# Assignment
Look for the line that has "your chosen provider set up your assignment." in the material below; please repeat it and every line after it, exactly, up to and including the line that has "this could be", and nothing else.
--*--
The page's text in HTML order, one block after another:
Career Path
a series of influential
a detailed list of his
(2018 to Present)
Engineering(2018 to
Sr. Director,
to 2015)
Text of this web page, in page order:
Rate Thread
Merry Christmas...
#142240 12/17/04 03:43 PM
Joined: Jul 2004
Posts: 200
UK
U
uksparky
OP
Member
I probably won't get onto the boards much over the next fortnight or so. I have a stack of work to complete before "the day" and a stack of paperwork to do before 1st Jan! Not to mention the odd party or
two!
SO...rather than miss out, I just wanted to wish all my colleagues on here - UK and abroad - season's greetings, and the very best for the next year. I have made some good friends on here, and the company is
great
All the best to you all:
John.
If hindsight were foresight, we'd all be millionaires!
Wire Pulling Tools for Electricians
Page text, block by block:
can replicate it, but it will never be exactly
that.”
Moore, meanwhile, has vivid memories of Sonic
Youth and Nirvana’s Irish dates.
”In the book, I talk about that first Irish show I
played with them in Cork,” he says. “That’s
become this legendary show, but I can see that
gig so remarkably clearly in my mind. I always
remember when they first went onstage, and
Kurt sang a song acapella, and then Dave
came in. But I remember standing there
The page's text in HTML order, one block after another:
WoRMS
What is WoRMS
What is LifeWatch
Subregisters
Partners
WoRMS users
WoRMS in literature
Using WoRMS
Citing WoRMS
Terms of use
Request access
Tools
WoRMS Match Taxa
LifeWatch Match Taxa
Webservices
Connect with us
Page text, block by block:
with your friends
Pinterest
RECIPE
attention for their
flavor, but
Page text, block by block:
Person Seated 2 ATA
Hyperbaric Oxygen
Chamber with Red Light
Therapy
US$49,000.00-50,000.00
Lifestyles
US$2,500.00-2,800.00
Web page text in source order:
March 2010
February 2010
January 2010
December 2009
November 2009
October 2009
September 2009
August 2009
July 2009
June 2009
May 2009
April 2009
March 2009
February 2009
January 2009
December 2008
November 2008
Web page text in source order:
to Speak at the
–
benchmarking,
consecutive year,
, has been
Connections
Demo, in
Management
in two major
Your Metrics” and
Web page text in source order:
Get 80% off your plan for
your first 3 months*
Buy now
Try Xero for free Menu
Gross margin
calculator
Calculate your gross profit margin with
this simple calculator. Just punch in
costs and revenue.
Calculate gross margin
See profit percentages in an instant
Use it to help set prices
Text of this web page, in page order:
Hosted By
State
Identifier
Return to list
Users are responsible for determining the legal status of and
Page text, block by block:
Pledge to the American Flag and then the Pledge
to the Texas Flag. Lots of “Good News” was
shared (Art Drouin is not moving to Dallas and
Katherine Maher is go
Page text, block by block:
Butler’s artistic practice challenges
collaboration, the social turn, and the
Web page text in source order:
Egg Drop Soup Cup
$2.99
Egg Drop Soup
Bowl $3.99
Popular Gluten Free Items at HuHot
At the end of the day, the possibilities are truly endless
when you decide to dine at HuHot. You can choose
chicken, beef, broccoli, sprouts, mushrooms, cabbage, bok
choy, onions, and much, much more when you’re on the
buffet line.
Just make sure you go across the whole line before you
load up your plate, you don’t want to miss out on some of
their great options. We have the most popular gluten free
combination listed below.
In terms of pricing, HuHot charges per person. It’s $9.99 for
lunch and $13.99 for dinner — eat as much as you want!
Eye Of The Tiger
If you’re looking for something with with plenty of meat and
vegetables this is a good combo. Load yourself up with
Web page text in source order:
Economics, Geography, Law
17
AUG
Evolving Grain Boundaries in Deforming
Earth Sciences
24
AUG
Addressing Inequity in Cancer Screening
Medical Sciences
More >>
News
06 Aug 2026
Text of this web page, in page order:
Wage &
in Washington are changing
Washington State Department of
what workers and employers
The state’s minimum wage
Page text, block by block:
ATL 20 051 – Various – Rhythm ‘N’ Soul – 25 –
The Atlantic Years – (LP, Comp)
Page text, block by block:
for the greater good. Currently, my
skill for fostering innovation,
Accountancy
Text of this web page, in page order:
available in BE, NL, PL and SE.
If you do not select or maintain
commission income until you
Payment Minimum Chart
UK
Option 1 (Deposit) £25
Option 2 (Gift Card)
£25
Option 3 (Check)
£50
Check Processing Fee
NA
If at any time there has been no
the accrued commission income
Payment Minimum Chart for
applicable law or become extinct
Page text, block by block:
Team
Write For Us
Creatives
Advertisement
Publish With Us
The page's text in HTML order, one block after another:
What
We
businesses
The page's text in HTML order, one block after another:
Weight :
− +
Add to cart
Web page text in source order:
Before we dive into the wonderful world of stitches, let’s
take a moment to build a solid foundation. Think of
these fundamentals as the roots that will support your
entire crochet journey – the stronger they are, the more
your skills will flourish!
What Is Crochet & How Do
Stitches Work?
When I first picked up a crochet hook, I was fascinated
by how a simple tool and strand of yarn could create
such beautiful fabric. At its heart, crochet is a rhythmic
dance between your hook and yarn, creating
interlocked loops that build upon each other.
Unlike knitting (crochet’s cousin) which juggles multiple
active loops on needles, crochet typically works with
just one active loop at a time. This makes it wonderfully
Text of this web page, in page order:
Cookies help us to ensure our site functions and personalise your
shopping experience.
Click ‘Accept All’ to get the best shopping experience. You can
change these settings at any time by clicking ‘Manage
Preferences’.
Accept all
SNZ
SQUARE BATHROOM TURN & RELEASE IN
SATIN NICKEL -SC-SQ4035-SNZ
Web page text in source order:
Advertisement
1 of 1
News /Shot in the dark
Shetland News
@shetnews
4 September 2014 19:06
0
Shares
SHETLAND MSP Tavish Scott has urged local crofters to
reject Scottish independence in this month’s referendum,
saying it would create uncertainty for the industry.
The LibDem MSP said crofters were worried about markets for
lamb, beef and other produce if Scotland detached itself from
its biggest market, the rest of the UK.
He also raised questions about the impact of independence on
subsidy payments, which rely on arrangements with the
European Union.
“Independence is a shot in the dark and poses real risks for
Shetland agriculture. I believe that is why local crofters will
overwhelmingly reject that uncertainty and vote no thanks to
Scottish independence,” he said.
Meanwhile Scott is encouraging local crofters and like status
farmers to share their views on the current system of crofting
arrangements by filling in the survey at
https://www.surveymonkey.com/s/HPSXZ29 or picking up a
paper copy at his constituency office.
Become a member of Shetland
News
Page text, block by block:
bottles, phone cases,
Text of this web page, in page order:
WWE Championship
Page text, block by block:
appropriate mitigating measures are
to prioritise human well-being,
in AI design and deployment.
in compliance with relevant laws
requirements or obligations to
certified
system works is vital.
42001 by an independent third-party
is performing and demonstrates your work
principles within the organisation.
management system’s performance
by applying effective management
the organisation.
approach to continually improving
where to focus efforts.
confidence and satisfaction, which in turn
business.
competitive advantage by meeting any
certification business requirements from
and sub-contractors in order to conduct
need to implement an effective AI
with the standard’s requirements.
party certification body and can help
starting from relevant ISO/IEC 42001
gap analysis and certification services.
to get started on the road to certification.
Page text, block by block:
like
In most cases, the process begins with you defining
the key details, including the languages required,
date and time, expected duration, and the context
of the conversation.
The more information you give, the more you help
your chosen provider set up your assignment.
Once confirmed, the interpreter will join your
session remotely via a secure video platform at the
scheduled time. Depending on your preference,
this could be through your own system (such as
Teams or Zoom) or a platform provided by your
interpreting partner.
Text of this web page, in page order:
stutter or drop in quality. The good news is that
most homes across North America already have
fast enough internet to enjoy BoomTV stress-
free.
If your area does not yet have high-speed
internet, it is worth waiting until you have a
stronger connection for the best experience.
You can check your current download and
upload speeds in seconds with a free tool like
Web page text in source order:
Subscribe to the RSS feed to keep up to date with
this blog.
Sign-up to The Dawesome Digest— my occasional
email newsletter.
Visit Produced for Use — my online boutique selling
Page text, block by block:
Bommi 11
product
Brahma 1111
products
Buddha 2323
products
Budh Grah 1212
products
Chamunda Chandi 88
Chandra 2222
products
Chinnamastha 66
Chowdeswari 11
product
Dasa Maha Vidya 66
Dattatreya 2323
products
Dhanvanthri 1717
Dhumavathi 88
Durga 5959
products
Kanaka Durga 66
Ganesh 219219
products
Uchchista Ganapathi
--*--
# Output
your chosen provider set up your assignment.
Once confirmed, the interpreter will join your
session remotely via a secure video platform at the
scheduled time. Depending on your preference,
this could be through your own system (such as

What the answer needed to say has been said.